We read articles almost every month about stolen Social Security Numbers, stolen credit-card information, data theft and other security breaches in a wide variety of businesses and organizations. The energy sector is not immune to these risks. With the increasing implementation of smart-grid technologies and the use of networked devices therein, the energy sector becomes an ever more viable and attractive target. This article identifies areas of the smart grid that demand extra care when it comes to security measures and why these particular areas are vulnerable today.
Although the smart grid is much more than just remote meter reading, we want to start this paper with a security example that exists today and is that implemented on a large scale. Automatic meter reading (AMR) and the build-up toward advanced metering infrastructure (AMI) has already been deployed in the United States and forms an interesting beginning for the security discussion.
Remote metering makes it easier and more efficient for energy providers to bill their customers. Timely read-outs of the meter, such as once a day, allows for accurate and up-to-date information on customer usage patterns, which in turn allows for energy companies to optimize their energy generation process. The meters themselves are equipped with a transmitter/receiver capability, which either can be read remotely from a handheld device or over the air over long distances using RF technologies.

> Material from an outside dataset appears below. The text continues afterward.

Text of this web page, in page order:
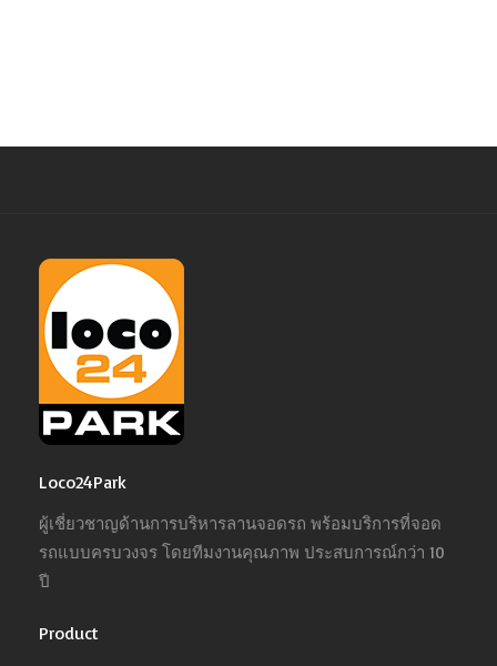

Initial observations of existing smart meters
Some of the issues we found during the inspection of such a widely deployed meter include, but are not limited to:
- No encryption of the data sent or received by the meter
- No authentication procedure between meter and local / remote reader
- Potential to read and write (modify) the program code stored in the meter electronics
Meters that do implement some level of authentication and password protection have serious flaws in their implementation. For example, a metering protocol such as IEC60870-5-102 (which is luckily not widely adapted, but serves fine as an example) have functions to read data from the meter that do not require authentication and another set of functions such as for example the disconnect that needs a password. One particular meter we reviewed allowed one to retrieve said password using the unprotected read function, making the authentication for the disconnect function pointless. Other such findings have been previously published by security researchers, such as in C4 Security’s article “The Dark Side of the Smart Grid — Smart Meters (in)Security.”1 Another example that presented a highly publicized smart-meter hack is described by Mike Davis in “SmartGrid Device Security, Adventures in a New Medium.”2
While one might assume that the data contained on and transmitted from a simple device such as this is non-sensitive, this is definitely not the case. Usage patterns obtained from the device provide valuable information which can indicate when someone is physically present and therefore can be utilized to determine the time frames when the location is unoccupied. This information can be easily gathered and used to plan a break-in. If suddenly usage patterns decrease, this can be an indication that the occupants are on vacation. All this information can be easily gathered without having to have a physical presence near the target house to monitor for such patterns, by deploying an electronic data logger somewhere in the neighbourhood. Indeed, it becomes easy to monitor multiple targets at once.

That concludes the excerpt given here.